Exercise data section start

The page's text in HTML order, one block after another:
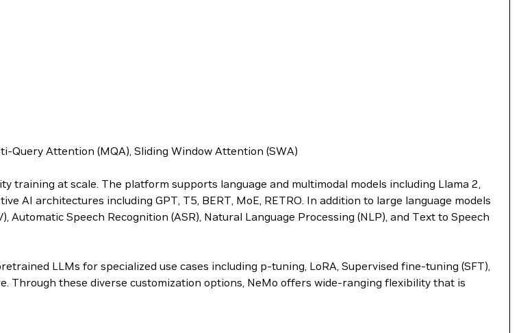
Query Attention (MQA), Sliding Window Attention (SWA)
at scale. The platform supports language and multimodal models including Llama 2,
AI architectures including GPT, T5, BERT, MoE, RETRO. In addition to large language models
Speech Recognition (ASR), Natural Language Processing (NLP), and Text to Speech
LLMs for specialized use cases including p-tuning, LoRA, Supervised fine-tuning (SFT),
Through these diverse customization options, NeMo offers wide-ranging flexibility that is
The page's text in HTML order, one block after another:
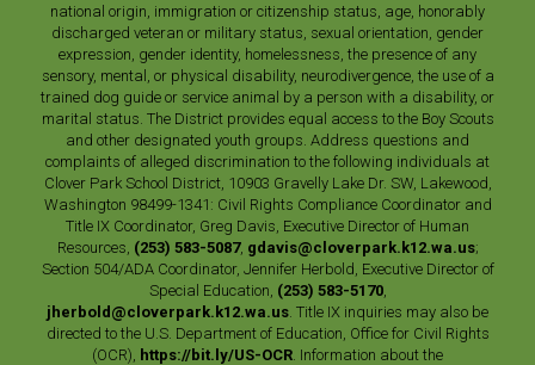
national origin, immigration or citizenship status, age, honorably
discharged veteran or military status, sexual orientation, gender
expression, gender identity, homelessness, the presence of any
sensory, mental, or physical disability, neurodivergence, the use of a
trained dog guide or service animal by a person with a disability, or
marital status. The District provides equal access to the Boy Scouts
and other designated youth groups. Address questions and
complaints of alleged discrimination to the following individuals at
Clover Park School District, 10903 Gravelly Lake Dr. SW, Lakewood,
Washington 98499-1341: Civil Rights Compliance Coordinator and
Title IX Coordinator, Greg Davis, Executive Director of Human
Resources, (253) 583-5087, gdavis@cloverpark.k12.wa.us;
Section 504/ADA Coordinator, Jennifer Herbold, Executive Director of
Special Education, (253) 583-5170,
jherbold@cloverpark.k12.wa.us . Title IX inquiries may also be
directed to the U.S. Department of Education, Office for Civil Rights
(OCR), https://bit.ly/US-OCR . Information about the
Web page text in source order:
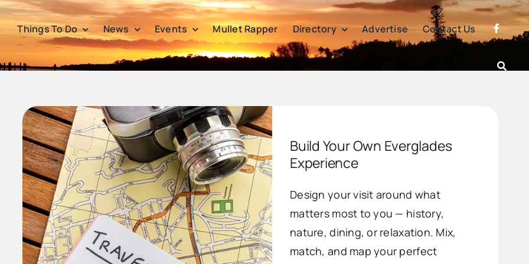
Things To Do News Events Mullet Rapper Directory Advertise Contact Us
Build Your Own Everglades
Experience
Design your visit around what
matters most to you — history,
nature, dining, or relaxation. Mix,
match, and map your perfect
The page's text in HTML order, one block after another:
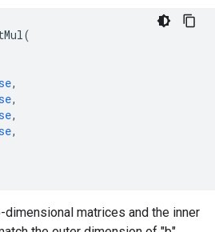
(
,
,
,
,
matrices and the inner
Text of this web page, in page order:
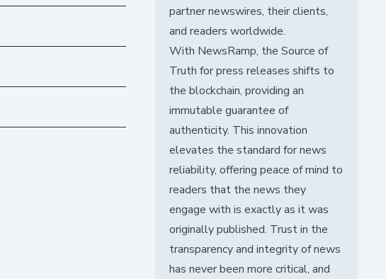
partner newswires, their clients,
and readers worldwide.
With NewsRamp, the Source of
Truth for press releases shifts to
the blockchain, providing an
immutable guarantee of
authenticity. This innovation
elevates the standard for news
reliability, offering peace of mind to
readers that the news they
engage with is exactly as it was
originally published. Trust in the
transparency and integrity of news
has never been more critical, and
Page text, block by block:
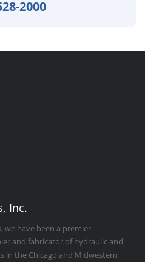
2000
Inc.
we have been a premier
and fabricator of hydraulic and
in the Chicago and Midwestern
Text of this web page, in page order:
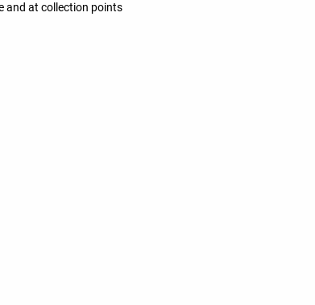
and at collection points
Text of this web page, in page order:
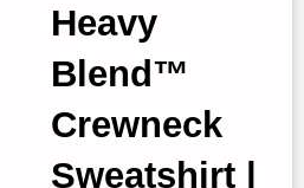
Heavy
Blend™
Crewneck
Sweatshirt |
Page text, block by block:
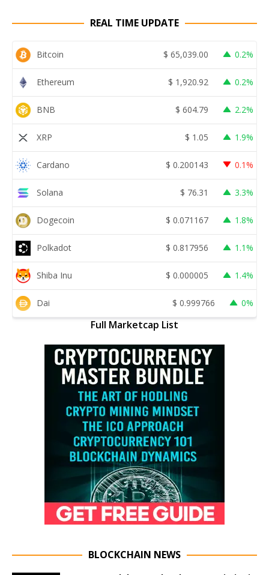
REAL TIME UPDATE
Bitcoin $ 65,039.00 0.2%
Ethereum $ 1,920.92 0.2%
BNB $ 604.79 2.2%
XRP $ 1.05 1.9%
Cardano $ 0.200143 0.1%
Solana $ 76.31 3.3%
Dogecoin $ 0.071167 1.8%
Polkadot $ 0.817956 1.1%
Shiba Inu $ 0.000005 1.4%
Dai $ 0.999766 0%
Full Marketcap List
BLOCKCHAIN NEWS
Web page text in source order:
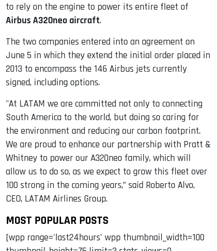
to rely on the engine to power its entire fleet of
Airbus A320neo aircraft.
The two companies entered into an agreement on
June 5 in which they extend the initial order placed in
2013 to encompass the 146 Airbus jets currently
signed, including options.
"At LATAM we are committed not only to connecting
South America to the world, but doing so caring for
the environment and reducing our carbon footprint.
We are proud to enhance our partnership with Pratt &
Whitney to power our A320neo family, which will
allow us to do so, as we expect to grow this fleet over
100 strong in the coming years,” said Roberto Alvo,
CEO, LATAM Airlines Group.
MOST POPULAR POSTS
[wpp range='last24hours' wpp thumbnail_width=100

Exercise data section end

[Exercise directions] Write the records out in full, word for word; leave every picture behind.

[Answer space]
The page's text in HTML order, one block after another:
Query Attention (MQA), Sliding Window Attention (SWA)
at scale. The platform supports language and multimodal models including Llama 2,
AI architectures including GPT, T5, BERT, MoE, RETRO. In addition to large language models
Speech Recognition (ASR), Natural Language Processing (NLP), and Text to Speech
LLMs for specialized use cases including p-tuning, LoRA, Supervised fine-tuning (SFT),
Through these diverse customization options, NeMo offers wide-ranging flexibility that is
The page's text in HTML order, one block after another:
national origin, immigration or citizenship status, age, honorably
discharged veteran or military status, sexual orientation, gender
expression, gender identity, homelessness, the presence of any
sensory, mental, or physical disability, neurodivergence, the use of a
trained dog guide or service animal by a person with a disability, or
marital status. The District provides equal access to the Boy Scouts
and other designated youth groups. Address questions and
complaints of alleged discrimination to the following individuals at
Clover Park School District, 10903 Gravelly Lake Dr. SW, Lakewood,
Washington 98499-1341: Civil Rights Compliance Coordinator and
Title IX Coordinator, Greg Davis, Executive Director of Human
Resources, (253) 583-5087, gdavis@cloverpark.k12.wa.us;
Section 504/ADA Coordinator, Jennifer Herbold, Executive Director of
Special Education, (253) 583-5170,
jherbold@cloverpark.k12.wa.us . Title IX inquiries may also be
directed to the U.S. Department of Education, Office for Civil Rights
(OCR), https://bit.ly/US-OCR . Information about the
Web page text in source order:
Things To Do News Events Mullet Rapper Directory Advertise Contact Us
Build Your Own Everglades
Experience
Design your visit around what
matters most to you — history,
nature, dining, or relaxation. Mix,
match, and map your perfect
The page's text in HTML order, one block after another:
(
,
,
,
,
matrices and the inner
Text of this web page, in page order:
partner newswires, their clients,
and readers worldwide.
With NewsRamp, the Source of
Truth for press releases shifts to
the blockchain, providing an
immutable guarantee of
authenticity. This innovation
elevates the standard for news
reliability, offering peace of mind to
readers that the news they
engage with is exactly as it was
originally published. Trust in the
transparency and integrity of news
has never been more critical, and
Page text, block by block:
2000
Inc.
we have been a premier
and fabricator of hydraulic and
in the Chicago and Midwestern
Text of this web page, in page order:
and at collection points
Text of this web page, in page order:
Heavy
Blend™
Crewneck
Sweatshirt |
Page text, block by block:
REAL TIME UPDATE
Bitcoin $ 65,039.00 0.2%
Ethereum $ 1,920.92 0.2%
BNB $ 604.79 2.2%
XRP $ 1.05 1.9%
Cardano $ 0.200143 0.1%
Solana $ 76.31 3.3%
Dogecoin $ 0.071167 1.8%
Polkadot $ 0.817956 1.1%
Shiba Inu $ 0.000005 1.4%
Dai $ 0.999766 0%
Full Marketcap List
BLOCKCHAIN NEWS
Web page text in source order:
to rely on the engine to power its entire fleet of
Airbus A320neo aircraft.
The two companies entered into an agreement on
June 5 in which they extend the initial order placed in
2013 to encompass the 146 Airbus jets currently
signed, including options.
"At LATAM we are committed not only to connecting
South America to the world, but doing so caring for
the environment and reducing our carbon footprint.
We are proud to enhance our partnership with Pratt &
Whitney to power our A320neo family, which will
allow us to do so, as we expect to grow this fleet over
100 strong in the coming years,” said Roberto Alvo,
CEO, LATAM Airlines Group.
MOST POPULAR POSTS
[wpp range='last24hours' wpp thumbnail_width=100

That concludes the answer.